Brooks set a 45-day period for public comments, which the industry said was way too short — leaving less than two weeks for the OCC to review arguments from lenders and Democratic lawmakers who oppose the rule.
“It’s the wrong place to have this debate at an independent agency,” said John Court, the general counsel of the Bank Policy Institute, a trade association of large and mid-sized lenders whose members include JPMorgan, Citigroup, Bank of America and Wells Fargo. “It should be done by Congress.”
Among bankers, perhaps the most popular Brooks appearance was a question-and-answer video he did at a prominent Washington attorney’s home. While there was much discussion about the OCC’s work, Brooks and the lawyer, Thomas Vartanian, hopped up on a stage at the end of the meeting and jammed out a Billy Joel tune. The acting comptroller plays keyboards and takes the lead vocal. Lobbyists have flooded each others’ inboxes with emails mocking the performance, evidence of how acrimonious the relationship between Brooks and the financial industry has become.

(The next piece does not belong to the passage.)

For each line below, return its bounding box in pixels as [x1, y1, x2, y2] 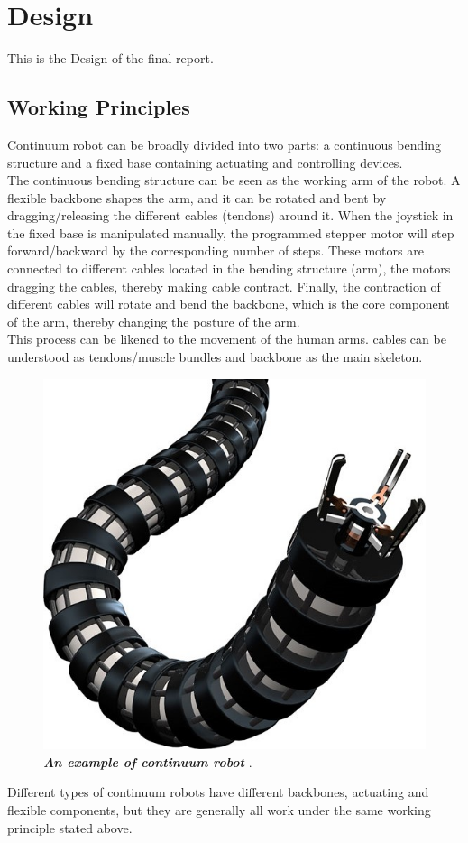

The other OCC policy that troubles large lenders has been his push to award bank charters to financial technology firms. Brooks encouraged the companies to apply, earning him praise as the “first fintech comptroller” from corners of the tech world. In July, Varo Bank became the first fintech company to be granted a full-service charter, followed by Social Finance Inc. in October. Just this week, Anchor Digital Bank became the first cryptocurrency firm to receive a charter.
The OCC is likely to be sued over the fair access rule, bank lawyers said. In addition, with Democrats soon to be in control of both the White House and Congress, there’s a good chance it could be overturned. One avenue to thwart the regulation would be to use the Congressional Review Act, which allows lawmakers to scrap recently enacted policies with a majority vote.
Biden’s comptroller could also seek to roll back or slow down Brooks’s actions. While the president-elect has yet to announce a replacement, people familiar with the matter say that former Treasury Department official Michael Barr and University of California at Irvine law professor Mehrsa Baradaran are the two finalists for the post.
Senator Sherrod Brown, the Ohio Democrat who will run the Banking Committee, welcomed word that Brooks is leaving.
“He was starting to do damage there with a number of things he did,” Brown told reporters on Tuesday. “I’m thrilled that those days are going to be behind us.”